Robert Hensing of Microsoft’s Security Incident Response Team has apparently been upgraded to MS Employee 2.0, or fallen victim to whatever it is that’s making those MS guys start blogging en masse lately.
His first post is a whopper: Why you shouldn’t be using passwords of any kind on your Windows networks. Yowza. Keep in mind, this is from an MS security guru.
He goes on to point out a little known feature of the NT-series operating systems. Passwords can be up to 128 characters long. His solution is to use pass-phrases — short sentences that you can easily remember as a password. Definitely a must-read if you’re at all involved with your company’s Windows network security. If you’re not, send the link to whoever is (after all, shouldn’t they be reading Gadgetopia anyway? :-)

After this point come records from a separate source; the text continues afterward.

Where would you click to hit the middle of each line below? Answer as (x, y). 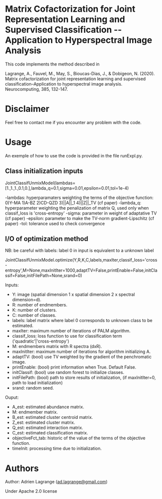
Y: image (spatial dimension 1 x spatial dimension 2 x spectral (73, 295)
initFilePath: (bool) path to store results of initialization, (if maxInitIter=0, (84, 378)
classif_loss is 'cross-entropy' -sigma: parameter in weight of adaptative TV (81, 213)
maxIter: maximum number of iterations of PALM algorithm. (71, 331)
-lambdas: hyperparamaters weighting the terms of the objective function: (79, 197)
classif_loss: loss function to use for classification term (67, 336)
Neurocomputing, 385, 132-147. (36, 89)
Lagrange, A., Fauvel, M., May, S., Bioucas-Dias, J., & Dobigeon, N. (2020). (80, 73)
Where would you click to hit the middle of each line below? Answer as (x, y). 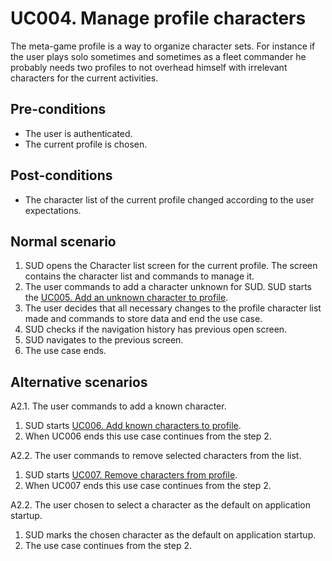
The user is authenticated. (78, 133)
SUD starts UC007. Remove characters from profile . (131, 475)
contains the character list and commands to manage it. (139, 276)
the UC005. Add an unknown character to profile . (126, 298)
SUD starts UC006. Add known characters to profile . (133, 426)
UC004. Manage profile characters (158, 18)
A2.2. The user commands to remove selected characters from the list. (156, 456)
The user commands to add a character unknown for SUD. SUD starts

Here’s my favorite quote of the day:
Lots of ‘security consultants’ like to terrorize our customers by doing penetration tests, sniffing some network authentication exchanges, cracking the easily determined passwords, then gaining access to a DC, dumping out all of the password hashes and then cracking most if not all of those using rainbow tables and then using that as evidence you should switch to Linux! (bah!)
Those jerks! How dare security consultants point out legitimate Windows vulnerabilities! And then they have the audacity to suggest that something else is more secure?! Umbrage! Umbrage!